For the listing that follows, give again exactly the lines from the one with "help in creating AI solutions." to the one with "person can file for a wrongful death claim in", including both.

* * * * * * * * *

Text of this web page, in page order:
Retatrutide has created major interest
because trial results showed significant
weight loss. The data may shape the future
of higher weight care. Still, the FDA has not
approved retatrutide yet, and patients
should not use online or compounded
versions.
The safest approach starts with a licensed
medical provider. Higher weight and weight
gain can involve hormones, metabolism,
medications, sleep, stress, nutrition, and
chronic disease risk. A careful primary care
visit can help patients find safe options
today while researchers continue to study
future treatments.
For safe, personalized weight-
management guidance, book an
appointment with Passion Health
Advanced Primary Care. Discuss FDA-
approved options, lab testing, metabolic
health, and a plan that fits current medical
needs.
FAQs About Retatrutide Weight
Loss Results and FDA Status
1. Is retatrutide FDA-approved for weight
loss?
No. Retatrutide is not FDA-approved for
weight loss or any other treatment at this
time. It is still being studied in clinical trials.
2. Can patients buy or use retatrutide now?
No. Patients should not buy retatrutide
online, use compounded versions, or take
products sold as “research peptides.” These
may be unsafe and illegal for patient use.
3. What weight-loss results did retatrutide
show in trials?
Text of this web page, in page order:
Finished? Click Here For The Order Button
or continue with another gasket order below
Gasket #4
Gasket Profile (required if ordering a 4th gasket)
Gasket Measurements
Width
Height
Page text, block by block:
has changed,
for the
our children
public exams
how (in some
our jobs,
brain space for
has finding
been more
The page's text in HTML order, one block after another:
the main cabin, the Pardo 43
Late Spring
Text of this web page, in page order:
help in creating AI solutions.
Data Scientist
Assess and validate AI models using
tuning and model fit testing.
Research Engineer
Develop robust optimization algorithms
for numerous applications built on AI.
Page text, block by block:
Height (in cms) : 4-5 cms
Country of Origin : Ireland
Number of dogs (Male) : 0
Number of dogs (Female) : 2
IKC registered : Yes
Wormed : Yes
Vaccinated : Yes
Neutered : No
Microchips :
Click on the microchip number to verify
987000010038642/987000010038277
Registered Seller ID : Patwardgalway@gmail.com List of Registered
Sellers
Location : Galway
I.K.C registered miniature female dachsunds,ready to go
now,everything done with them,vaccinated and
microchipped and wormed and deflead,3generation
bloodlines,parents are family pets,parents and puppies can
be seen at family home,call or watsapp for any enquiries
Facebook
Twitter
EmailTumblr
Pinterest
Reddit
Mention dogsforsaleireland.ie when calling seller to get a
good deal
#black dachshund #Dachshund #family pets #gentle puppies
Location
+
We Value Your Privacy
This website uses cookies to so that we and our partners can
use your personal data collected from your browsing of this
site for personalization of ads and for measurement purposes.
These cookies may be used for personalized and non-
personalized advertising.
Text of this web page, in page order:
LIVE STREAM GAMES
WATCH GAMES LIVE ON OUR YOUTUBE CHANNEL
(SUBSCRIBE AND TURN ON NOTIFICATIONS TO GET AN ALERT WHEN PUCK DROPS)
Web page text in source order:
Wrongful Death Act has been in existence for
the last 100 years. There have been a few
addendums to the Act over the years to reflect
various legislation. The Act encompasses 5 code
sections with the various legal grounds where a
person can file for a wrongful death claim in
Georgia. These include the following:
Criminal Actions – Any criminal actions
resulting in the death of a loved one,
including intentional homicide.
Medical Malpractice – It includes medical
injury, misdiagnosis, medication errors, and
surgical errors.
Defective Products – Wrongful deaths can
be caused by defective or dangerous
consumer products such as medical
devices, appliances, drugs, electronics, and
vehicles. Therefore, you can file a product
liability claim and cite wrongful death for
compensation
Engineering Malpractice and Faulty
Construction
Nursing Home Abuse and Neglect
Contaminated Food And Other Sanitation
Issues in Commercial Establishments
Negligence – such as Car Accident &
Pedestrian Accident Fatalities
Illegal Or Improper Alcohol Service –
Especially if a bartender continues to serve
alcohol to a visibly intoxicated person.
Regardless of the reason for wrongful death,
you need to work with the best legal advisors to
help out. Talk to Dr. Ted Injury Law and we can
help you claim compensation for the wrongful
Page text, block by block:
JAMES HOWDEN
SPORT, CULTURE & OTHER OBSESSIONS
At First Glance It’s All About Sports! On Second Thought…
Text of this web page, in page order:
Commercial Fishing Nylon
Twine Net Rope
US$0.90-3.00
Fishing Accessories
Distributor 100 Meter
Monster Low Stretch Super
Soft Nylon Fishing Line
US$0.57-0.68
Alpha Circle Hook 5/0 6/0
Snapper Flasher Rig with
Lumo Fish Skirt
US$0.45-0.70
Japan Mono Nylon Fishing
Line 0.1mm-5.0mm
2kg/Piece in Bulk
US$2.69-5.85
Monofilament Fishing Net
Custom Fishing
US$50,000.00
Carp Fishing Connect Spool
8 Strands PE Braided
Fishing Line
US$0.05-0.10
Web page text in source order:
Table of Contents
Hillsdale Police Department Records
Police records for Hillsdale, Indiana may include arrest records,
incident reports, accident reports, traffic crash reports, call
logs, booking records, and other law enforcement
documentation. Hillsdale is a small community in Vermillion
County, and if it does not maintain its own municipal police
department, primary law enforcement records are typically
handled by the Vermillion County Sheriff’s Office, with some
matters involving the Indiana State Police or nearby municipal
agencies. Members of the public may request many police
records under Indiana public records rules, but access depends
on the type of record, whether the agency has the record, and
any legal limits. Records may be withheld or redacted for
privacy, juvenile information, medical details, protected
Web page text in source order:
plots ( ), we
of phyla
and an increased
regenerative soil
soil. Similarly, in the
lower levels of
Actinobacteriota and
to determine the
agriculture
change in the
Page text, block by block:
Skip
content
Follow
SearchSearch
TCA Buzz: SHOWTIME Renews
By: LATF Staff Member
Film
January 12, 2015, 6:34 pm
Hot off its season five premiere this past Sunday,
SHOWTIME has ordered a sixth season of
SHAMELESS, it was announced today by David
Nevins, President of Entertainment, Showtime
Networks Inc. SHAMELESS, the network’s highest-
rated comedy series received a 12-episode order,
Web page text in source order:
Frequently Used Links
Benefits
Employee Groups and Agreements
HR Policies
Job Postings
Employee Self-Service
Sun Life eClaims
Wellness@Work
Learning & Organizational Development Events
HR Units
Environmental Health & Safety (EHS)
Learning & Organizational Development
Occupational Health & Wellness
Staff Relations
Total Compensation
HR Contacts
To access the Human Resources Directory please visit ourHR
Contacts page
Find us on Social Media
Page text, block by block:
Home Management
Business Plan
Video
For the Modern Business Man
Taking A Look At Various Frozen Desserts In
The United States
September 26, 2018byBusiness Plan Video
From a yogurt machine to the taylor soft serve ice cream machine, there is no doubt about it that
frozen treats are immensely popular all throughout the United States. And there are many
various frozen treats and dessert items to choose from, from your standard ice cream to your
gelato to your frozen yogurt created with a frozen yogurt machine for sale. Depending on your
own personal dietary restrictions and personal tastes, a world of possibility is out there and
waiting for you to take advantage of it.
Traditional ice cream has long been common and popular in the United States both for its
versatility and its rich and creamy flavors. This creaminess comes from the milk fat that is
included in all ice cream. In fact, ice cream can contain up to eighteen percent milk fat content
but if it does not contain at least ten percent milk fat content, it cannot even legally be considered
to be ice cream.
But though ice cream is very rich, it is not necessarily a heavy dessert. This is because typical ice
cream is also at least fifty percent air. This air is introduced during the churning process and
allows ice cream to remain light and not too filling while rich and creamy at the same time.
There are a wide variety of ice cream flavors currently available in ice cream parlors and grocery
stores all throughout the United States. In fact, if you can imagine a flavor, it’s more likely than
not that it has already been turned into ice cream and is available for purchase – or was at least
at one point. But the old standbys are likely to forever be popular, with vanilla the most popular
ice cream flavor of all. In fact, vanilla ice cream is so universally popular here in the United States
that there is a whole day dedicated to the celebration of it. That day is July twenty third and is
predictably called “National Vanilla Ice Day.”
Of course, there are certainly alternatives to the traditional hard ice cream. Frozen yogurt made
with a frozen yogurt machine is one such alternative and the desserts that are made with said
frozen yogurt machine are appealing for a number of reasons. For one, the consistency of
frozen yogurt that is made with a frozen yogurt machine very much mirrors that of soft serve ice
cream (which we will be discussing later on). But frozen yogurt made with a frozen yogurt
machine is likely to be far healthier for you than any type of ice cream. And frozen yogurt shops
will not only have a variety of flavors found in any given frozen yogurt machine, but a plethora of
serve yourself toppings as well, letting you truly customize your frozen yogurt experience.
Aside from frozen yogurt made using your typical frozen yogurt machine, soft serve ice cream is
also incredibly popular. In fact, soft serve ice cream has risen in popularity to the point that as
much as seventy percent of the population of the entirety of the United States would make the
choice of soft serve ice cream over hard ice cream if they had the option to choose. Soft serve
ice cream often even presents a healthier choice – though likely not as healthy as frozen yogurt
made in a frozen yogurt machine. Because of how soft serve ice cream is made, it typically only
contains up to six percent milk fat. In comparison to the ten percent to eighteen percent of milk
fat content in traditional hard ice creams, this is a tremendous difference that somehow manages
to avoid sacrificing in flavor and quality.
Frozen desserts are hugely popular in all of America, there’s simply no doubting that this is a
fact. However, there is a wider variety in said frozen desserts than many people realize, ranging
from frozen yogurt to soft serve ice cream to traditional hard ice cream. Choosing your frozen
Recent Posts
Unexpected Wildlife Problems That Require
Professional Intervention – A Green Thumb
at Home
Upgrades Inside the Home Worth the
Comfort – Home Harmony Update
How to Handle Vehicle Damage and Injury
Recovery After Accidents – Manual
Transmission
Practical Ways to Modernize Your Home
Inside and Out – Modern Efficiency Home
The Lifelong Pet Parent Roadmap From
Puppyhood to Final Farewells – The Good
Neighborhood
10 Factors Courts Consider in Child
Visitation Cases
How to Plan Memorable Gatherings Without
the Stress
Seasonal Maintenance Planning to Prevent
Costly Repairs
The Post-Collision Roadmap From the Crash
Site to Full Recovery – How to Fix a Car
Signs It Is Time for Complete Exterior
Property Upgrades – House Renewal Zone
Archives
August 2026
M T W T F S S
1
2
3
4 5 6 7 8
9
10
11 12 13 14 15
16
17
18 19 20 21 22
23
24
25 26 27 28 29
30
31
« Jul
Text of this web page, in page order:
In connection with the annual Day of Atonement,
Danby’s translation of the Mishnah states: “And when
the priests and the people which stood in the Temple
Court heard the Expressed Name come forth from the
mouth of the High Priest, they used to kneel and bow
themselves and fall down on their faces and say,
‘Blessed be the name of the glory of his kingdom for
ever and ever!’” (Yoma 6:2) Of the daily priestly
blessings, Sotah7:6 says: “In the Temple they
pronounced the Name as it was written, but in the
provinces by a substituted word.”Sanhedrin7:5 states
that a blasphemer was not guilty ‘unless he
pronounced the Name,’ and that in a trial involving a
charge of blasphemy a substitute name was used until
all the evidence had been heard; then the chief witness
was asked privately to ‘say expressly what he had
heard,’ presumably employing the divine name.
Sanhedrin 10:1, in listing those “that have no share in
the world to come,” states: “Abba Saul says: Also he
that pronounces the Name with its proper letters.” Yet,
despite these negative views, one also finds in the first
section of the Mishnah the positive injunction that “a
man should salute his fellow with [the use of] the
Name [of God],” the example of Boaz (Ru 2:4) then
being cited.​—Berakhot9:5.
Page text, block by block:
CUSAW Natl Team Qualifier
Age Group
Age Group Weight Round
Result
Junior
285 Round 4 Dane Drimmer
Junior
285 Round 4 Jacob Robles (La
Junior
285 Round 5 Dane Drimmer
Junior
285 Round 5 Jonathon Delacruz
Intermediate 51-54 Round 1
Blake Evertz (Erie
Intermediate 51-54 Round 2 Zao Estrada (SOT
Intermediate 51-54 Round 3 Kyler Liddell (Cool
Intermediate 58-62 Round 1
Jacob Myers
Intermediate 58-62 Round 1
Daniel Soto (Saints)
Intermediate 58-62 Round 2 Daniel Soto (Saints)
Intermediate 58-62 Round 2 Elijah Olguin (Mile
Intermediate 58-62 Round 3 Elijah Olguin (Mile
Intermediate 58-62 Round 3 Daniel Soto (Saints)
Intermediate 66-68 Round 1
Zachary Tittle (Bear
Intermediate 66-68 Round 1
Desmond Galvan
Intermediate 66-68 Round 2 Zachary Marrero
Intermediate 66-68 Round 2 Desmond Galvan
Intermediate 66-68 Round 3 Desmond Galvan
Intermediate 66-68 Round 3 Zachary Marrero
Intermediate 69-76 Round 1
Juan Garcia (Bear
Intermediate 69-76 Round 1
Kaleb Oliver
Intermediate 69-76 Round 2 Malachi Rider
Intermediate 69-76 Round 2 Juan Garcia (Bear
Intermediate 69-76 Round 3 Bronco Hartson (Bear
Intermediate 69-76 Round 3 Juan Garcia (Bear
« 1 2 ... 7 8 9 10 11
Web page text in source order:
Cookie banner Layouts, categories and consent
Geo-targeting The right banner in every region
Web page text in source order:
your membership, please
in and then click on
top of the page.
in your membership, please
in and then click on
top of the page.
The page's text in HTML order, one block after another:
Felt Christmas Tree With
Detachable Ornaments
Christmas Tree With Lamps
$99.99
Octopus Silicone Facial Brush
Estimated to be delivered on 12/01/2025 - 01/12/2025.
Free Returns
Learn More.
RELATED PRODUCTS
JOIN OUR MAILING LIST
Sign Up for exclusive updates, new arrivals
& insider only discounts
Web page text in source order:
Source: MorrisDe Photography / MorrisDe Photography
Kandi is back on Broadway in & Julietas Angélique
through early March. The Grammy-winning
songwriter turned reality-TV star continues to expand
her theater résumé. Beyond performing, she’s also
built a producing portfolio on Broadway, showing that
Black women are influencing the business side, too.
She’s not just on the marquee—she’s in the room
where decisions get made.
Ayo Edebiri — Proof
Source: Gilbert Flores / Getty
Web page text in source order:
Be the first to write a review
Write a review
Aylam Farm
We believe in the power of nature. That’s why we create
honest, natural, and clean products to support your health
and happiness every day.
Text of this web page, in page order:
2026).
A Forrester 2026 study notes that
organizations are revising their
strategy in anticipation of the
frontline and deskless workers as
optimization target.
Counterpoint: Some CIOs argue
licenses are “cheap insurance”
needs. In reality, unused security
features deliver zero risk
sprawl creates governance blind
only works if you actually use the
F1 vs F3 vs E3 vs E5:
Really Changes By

* * * * * * * * *

OUTPUT:
help in creating AI solutions.
Data Scientist
Assess and validate AI models using
tuning and model fit testing.
Research Engineer
Develop robust optimization algorithms
for numerous applications built on AI.
Page text, block by block:
Height (in cms) : 4-5 cms
Country of Origin : Ireland
Number of dogs (Male) : 0
Number of dogs (Female) : 2
IKC registered : Yes
Wormed : Yes
Vaccinated : Yes
Neutered : No
Microchips :
Click on the microchip number to verify
987000010038642/987000010038277
Registered Seller ID : Patwardgalway@gmail.com List of Registered
Sellers
Location : Galway
I.K.C registered miniature female dachsunds,ready to go
now,everything done with them,vaccinated and
microchipped and wormed and deflead,3generation
bloodlines,parents are family pets,parents and puppies can
be seen at family home,call or watsapp for any enquiries
Facebook
Twitter
EmailTumblr
Pinterest
Reddit
Mention dogsforsaleireland.ie when calling seller to get a
good deal
#black dachshund #Dachshund #family pets #gentle puppies
Location
+
We Value Your Privacy
This website uses cookies to so that we and our partners can
use your personal data collected from your browsing of this
site for personalization of ads and for measurement purposes.
These cookies may be used for personalized and non-
personalized advertising.
Text of this web page, in page order:
LIVE STREAM GAMES
WATCH GAMES LIVE ON OUR YOUTUBE CHANNEL
(SUBSCRIBE AND TURN ON NOTIFICATIONS TO GET AN ALERT WHEN PUCK DROPS)
Web page text in source order:
Wrongful Death Act has been in existence for
the last 100 years. There have been a few
addendums to the Act over the years to reflect
various legislation. The Act encompasses 5 code
sections with the various legal grounds where a
person can file for a wrongful death claim in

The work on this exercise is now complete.